Mon Oct 9 23:40:14 CEST 2006

Thought I'd try and start a discussion. Feel free to jump in.

I guess R needs to strike the right balance between opening up the 
internals to package writers and not allowing them to do bad things. My 
first attempt at cracking this nut is to just memcpy() the Rconnection 
and not allow access to the private stuff:

/* Alternative to allowing C code access to connection API. */
Rconnection R_GetConnection(Rconnection ucon, int idx){
     Rconnection rcon;

     /* Valid connection? */
     if ((rcon = getConnection(idx)) == NULL)
         return NULL;

     memcpy(ucon,rcon,sizeof(struct Rconn));

     /* Don't reveal private data */
     ucon->private = NULL;

     return ucon;
}

This would take an user allocated Rconnection and fill out all structure 
members but deny access to the private data. It also presumes that the 
full Rconnection structure is available in an R_ext/ header file. This 
has the advantage of getting access to all the function pointers so that 
data can be pushed and pulled through the connection, without any 
knowledge of what's in the private area.

The first problem is with the class and description members. What to do? 
As it is, the user could do bad things like rename the class or 
description. If the function copied the strings, then the user would 
have to deallocate them as well.

Then there's the PushBack members, to which the user would have full 
access. Looks like they're only used in text connections.

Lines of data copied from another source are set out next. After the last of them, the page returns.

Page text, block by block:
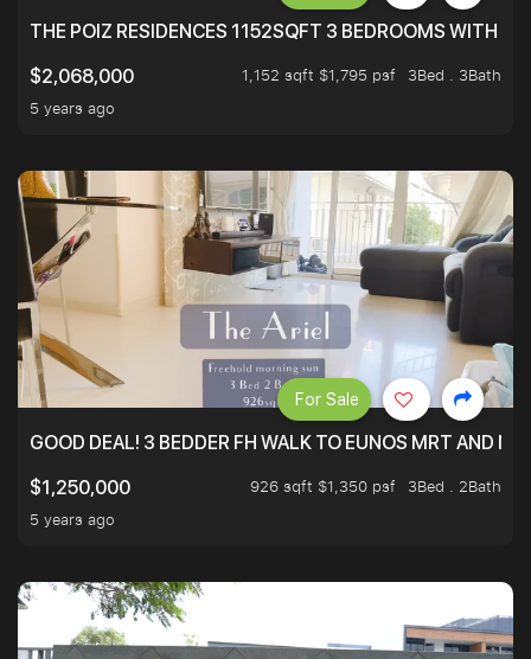
THE POIZ RESIDENCES 1152SQFT 3 BEDROOMS WITH
$2,068,000
1,152 sqft $1,795 psf
3Bed . 3Bath
5 years ago
GOOD DEAL! 3 BEDDER FH WALK TO EUNOS MRT AND
$1,250,000
926 sqft $1,350 psf
3Bed . 2Bath
5 years ago
For Sale
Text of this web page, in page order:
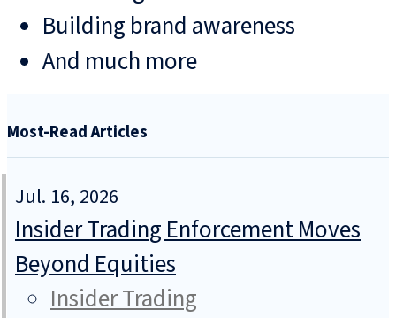
Building brand awareness
And much more
Most-Read Articles
Jul. 16, 2026
Insider Trading Enforcement Moves
Beyond Equities
Insider Trading
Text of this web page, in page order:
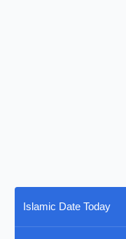
Islamic Date Today
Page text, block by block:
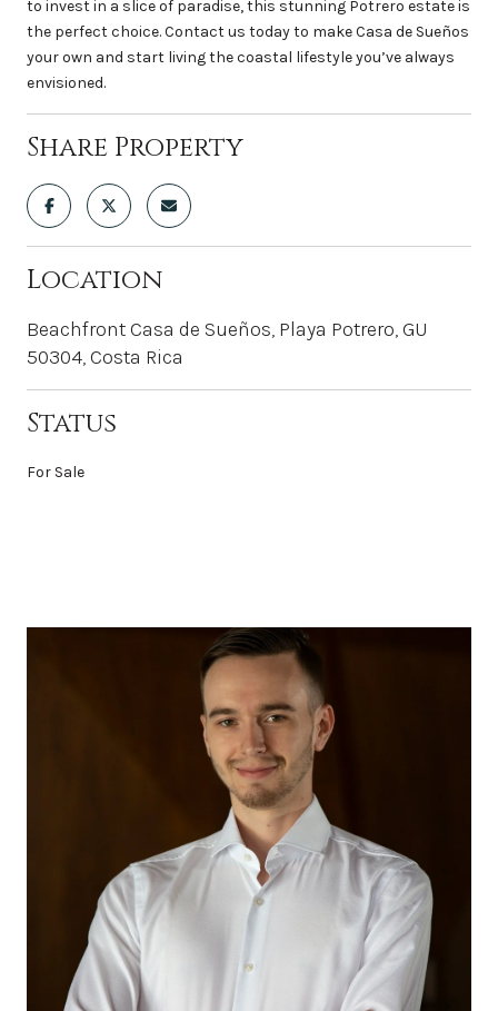
to invest in a slice of paradise, this stunning Potrero estate is
the perfect choice. Contact us today to make Casa de Sueños
your own and start living the coastal lifestyle you’ve always
envisioned.
Share Property
Location
Beachfront Casa de Sueños, Playa Potrero, GU
50304, Costa Rica
Status
For Sale

Would these be 
better off placed in the private member structure?

Also, the user has the capability to call close on the connection 
without updating the original isopen member.

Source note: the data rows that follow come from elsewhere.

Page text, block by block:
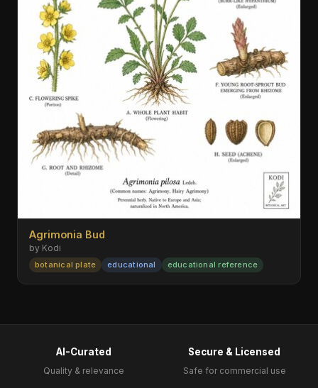
Agrimonia Bud
by Kodi
botanical plate educational educational reference
AI-Curated
Quality & relevance
Secure & Licensed
Safe for commercial use
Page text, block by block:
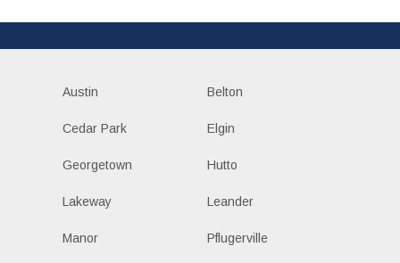
Austin Belton
Cedar Park Elgin
Georgetown Hutto
Lakeway Leander
Manor Pflugerville
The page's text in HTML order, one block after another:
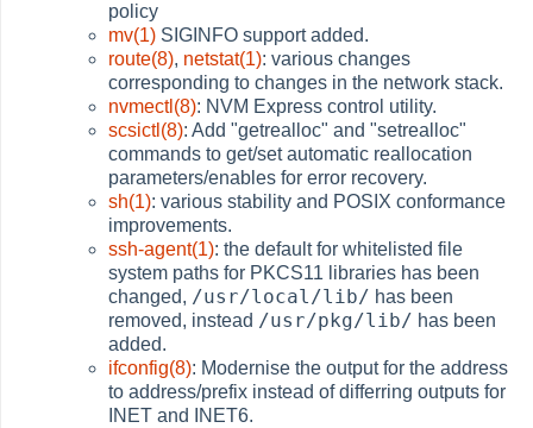
policy
mv(1) SIGINFO support added.
route(8), netstat(1): various changes
corresponding to changes in the network stack.
nvmectl(8): NVM Express control utility.
scsictl(8): Add "getrealloc" and "setrealloc"
commands to get/set automatic reallocation
parameters/enables for error recovery.
sh(1): various stability and POSIX conformance
improvements.
ssh-agent(1): the default for whitelisted file
system paths for PKCS11 libraries has been
changed, /usr/local/lib/ has been
removed, instead /usr/pkg/lib/ has been
added.
ifconfig(8): Modernise the output for the address
to address/prefix instead of differring outputs for
INET and INET6.
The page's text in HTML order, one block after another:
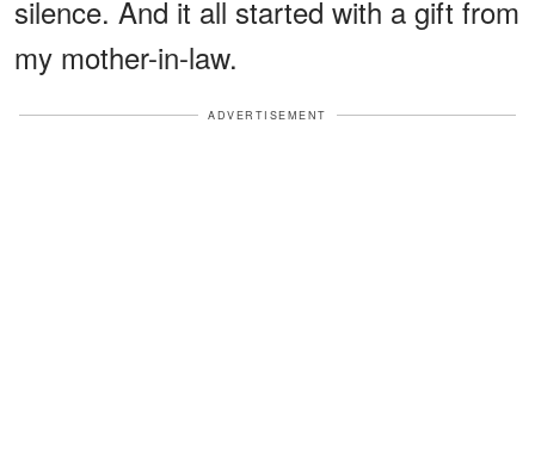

Here's a rather restrictive approach whereby the user must know the 
integer index of the connection. Each function is a wrapper around the 
related Rconnection member.

int R_VfprintfConnection(int idx, const char *format, va_list ap){
     Rconnection con = getConnection(idx);

     if (!con) return -1; /* just like fprintf(3)? */

     if(!con->isopen) error(_("connection is not open"));
     if(!con->canwrite) error(_("cannot write to this connection"));

     return con->vfprintf(con,format,ap);
}

int R_FgetcConnection(int idx){
     Rconnection con = getConnection(idx);

     if (!con) return EOF; /* just like fgetc(3)? */

     if(!con->isopen) error(_("connection is not open"));
     if(!con->canread) error(_("cannot read from this connection"));

     return con->fgetc(con);
}

double R_SeekConnection(int idx, double where, int origin, int rw){
     Rconnection con = getConnection(idx);

     if (!con) return -1; /* just like fseek(3)? */
     if(!con->isopen) error(_("connection is not open"));
     if(!con->canseek) error(_("cannot seek on this connection"));

     return con->seek(con,where,origin,rw);
}

void R_TruncateConnection(int idx){
     Rconnection con = getConnection(idx);

     if (con) con->truncate(con);
}

int R_FlushConnection(int idx){
     Rconnection con = getConnection(idx);

     if (!con) return EOF; /* like fflush(3) */

     return con->fflush(con);
}

size_t R_ReadConnection(int idx, void *buf, size_t size, size_t n){
     Rconnection con = getConnection(idx);

     if (!con) return 0;

     if(!con->isopen) error(_("connection is not open"));
     if(!con->canread) error(_("cannot read from this connection"));

     return con->read(buf,size,n,con);
}

size_t R_WriteConnection(int idx, void *buf, size_t size, size_t n)
{
     Rconnection con = getConnection(idx);

     if (!con) return -1; /* just like write(2)? */

     if(!con->isopen) error(_("connection is not open"));
     if(!con->canwrite) error(_("cannot write to this connection"));

     return con->write(buf, size, n, con);
}

Thus, the user has no access to the Rconnection at all. Only question 
from me is whether there's too much overhead in calling getConnection(), 
especially when calling R_FgetcConnection() in a loop.

Jeff
-- 
http://biostat.mc.vanderbilt.edu/JeffreyHorner